Het Kokusan vliegwiel is circa 90 gram zwaarder en dat merk je toch enigszins bij zeer lage toeren (onder 2500 toeren). Wanneer de motor koud is dan reageert de Zundapp motor iets zenuwachtiger. Toen die echter een paar kilometer gereden had was het lichtelijke zenuwspel afgelopen. Ik kan me niet herinneren dat ik dat met de Kokusan had. Het kan ook zijn dat ik iets kleiner moet met de stationair maar dat probeer ik wel wanneer het 15 graden warmer is :).

Rijkarakter.
Ik heb op de display met curve 2 gereden. Dat echter curve 3. De display begint namelijk met 0 en dat is dan curve 1. Ik merk duidelijk een groot verschil met de Kokusan met powerbox P10. Tot 6000 toeren heb ik met de RZT 20 graden voorontsteking en dat merk je.

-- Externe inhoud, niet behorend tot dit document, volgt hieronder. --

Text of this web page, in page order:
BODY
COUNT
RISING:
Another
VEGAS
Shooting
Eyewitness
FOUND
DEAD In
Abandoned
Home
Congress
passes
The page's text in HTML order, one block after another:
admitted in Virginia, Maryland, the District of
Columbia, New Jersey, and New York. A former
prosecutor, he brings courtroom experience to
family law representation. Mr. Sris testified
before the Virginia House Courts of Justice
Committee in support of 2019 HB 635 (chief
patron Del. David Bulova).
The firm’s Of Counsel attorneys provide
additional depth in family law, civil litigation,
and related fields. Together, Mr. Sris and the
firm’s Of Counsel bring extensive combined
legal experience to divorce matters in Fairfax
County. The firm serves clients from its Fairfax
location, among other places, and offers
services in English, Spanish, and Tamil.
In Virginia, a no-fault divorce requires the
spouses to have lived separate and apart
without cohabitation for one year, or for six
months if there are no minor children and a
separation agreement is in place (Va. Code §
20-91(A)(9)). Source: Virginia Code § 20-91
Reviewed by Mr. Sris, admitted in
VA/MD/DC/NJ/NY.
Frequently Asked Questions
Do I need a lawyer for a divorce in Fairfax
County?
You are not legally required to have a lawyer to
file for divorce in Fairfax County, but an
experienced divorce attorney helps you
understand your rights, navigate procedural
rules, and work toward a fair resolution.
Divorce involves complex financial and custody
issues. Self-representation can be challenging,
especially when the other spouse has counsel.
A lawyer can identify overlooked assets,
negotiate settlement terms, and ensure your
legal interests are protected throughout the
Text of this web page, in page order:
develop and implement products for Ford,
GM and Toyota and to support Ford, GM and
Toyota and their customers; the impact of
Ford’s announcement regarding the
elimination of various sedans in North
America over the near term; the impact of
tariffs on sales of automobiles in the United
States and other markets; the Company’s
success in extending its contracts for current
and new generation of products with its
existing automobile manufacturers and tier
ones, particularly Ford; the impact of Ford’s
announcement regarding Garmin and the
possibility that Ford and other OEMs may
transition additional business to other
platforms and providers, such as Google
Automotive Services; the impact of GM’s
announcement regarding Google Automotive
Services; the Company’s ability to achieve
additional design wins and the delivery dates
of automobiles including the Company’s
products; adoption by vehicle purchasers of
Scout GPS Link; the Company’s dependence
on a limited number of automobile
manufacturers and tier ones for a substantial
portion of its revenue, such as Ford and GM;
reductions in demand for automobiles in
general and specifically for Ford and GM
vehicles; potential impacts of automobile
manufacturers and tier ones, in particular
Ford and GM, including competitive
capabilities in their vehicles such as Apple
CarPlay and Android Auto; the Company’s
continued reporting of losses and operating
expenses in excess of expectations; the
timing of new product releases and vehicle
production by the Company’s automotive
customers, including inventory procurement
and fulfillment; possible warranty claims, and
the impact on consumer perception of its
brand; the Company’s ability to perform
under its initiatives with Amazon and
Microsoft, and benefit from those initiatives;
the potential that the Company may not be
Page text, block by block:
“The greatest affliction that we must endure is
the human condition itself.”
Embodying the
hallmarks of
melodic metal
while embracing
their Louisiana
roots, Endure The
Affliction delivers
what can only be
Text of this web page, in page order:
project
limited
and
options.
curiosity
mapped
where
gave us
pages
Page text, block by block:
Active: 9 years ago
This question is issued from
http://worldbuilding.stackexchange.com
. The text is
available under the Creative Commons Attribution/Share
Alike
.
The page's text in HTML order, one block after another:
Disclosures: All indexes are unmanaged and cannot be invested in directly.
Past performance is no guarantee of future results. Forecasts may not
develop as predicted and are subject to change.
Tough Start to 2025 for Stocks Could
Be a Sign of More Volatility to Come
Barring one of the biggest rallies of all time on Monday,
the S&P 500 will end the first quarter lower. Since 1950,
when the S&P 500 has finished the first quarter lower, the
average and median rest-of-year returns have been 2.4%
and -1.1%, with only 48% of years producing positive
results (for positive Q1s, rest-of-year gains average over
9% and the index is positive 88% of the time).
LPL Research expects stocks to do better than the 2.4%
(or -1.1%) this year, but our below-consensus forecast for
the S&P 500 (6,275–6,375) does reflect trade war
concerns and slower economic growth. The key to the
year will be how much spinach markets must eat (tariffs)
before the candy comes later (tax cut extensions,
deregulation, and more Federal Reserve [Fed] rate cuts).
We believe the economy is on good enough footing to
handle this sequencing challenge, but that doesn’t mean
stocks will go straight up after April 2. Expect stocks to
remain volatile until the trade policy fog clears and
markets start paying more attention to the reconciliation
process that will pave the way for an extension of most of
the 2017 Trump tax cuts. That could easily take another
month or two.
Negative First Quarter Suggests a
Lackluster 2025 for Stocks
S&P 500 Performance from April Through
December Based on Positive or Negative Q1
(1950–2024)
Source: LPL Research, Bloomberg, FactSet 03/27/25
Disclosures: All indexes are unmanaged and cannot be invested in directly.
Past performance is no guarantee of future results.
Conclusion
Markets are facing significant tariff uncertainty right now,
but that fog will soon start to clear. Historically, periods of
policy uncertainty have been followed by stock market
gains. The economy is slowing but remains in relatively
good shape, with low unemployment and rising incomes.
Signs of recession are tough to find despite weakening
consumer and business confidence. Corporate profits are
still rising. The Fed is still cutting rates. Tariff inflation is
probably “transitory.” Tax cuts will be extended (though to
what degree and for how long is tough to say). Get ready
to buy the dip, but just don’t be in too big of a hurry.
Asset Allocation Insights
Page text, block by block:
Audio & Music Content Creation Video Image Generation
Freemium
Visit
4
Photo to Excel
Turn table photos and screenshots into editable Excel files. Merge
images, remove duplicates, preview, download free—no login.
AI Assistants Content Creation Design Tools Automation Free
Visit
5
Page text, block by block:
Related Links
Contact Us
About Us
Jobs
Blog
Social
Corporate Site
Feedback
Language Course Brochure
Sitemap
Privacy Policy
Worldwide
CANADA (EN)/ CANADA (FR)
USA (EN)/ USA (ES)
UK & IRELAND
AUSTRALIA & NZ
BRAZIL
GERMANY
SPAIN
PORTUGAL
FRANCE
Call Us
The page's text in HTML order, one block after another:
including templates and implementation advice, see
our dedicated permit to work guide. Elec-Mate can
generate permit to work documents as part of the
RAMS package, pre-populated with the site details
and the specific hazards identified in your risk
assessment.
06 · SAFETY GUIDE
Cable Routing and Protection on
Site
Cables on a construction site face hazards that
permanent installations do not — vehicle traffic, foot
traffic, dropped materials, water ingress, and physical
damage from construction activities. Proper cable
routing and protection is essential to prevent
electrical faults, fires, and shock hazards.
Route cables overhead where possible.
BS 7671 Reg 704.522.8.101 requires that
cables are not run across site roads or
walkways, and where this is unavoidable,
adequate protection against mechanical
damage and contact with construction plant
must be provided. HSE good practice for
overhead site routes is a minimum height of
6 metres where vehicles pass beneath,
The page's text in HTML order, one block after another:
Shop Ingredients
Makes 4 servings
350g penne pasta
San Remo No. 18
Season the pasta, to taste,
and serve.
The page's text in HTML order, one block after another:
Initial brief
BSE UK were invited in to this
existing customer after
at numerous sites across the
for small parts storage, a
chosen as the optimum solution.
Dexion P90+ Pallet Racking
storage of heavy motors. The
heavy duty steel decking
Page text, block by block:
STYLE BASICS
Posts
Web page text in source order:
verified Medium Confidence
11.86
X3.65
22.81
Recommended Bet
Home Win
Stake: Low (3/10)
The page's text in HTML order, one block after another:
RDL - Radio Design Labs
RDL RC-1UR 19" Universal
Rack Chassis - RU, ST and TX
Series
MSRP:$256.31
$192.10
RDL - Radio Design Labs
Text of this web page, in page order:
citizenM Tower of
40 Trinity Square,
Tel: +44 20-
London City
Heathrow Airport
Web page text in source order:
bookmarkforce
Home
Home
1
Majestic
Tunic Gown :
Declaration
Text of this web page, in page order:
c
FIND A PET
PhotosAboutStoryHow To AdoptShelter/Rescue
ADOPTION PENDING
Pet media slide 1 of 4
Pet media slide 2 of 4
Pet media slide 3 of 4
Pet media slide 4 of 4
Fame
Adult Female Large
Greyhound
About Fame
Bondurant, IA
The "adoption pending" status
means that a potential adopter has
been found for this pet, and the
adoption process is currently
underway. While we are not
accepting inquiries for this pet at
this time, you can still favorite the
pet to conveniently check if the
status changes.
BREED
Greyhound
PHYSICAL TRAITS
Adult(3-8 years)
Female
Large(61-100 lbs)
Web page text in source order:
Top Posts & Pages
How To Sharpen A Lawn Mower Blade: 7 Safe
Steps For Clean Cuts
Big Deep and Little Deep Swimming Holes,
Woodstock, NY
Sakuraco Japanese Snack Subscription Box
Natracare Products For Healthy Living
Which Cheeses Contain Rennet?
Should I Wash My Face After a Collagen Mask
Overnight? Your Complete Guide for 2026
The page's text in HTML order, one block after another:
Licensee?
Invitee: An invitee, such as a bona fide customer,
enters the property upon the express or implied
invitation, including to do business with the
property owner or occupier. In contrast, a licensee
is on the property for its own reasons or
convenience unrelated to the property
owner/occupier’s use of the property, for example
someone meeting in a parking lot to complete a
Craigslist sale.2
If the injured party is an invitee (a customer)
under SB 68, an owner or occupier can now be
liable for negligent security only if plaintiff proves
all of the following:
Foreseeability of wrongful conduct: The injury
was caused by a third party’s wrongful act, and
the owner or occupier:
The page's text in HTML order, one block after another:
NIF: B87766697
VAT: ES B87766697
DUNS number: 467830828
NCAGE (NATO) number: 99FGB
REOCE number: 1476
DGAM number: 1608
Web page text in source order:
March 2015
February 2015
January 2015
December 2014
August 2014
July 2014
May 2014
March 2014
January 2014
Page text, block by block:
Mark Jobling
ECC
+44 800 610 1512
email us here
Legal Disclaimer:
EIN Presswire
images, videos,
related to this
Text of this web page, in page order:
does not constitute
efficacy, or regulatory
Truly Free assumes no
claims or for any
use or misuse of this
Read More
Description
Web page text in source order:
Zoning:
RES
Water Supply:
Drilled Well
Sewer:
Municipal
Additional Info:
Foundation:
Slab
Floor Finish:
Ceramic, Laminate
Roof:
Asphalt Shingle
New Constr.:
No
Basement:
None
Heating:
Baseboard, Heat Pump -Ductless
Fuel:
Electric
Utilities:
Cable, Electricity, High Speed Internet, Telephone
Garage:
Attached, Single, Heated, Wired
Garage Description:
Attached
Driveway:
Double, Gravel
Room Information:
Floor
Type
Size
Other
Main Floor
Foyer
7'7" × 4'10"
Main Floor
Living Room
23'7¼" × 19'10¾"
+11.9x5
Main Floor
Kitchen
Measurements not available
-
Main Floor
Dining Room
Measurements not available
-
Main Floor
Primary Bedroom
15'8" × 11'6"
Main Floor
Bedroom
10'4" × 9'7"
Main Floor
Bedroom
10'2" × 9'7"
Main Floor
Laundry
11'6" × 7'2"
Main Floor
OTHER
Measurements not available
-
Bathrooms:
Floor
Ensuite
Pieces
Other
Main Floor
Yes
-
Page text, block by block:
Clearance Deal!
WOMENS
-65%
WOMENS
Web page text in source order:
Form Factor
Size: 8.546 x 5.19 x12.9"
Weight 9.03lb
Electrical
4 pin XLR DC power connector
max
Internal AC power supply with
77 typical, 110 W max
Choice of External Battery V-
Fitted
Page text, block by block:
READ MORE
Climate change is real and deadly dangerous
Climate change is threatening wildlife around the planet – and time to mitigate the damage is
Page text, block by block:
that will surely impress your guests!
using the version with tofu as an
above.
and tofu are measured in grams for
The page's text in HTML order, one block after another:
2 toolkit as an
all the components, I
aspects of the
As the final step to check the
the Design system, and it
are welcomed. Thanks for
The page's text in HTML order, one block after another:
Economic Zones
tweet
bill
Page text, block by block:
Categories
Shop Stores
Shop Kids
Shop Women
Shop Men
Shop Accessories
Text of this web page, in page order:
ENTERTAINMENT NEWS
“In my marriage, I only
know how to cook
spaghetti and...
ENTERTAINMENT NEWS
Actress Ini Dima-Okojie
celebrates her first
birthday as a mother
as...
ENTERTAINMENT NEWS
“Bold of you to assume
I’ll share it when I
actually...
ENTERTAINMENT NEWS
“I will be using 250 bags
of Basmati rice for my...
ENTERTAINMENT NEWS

Na die 6000 toeren verlaat de ontsteking zodat je meer hitte in de uitlaat krijgt. Het gevolg voor mij was dat de Laverda beter doortrok en een circa 5 km hogere eindsnelheid behaalde vooral in de 4de en 5de versnelling.

Stroomvoorziening.
Ik heb alles via de accu lopen en de kokusan kreeg de accu onvoldoende bijgeladen. Je hebt immers de 85 watt die kokusan aangeeft pas bij 8000 toeren. Tja dan moet je met zo’n origineel ding wel continue vol gas rijden. De RZT laadt vanaf 4500 toeren al vol 85 Watt en met de M20 variant 90 Watt licht. Het gevolg is dat de accu ook met volle verlichting maximaal vol zat. Het einde dus voor kapotte accu’s doordat de spanning bij de kokusan te laag was.


Aandachtspunt.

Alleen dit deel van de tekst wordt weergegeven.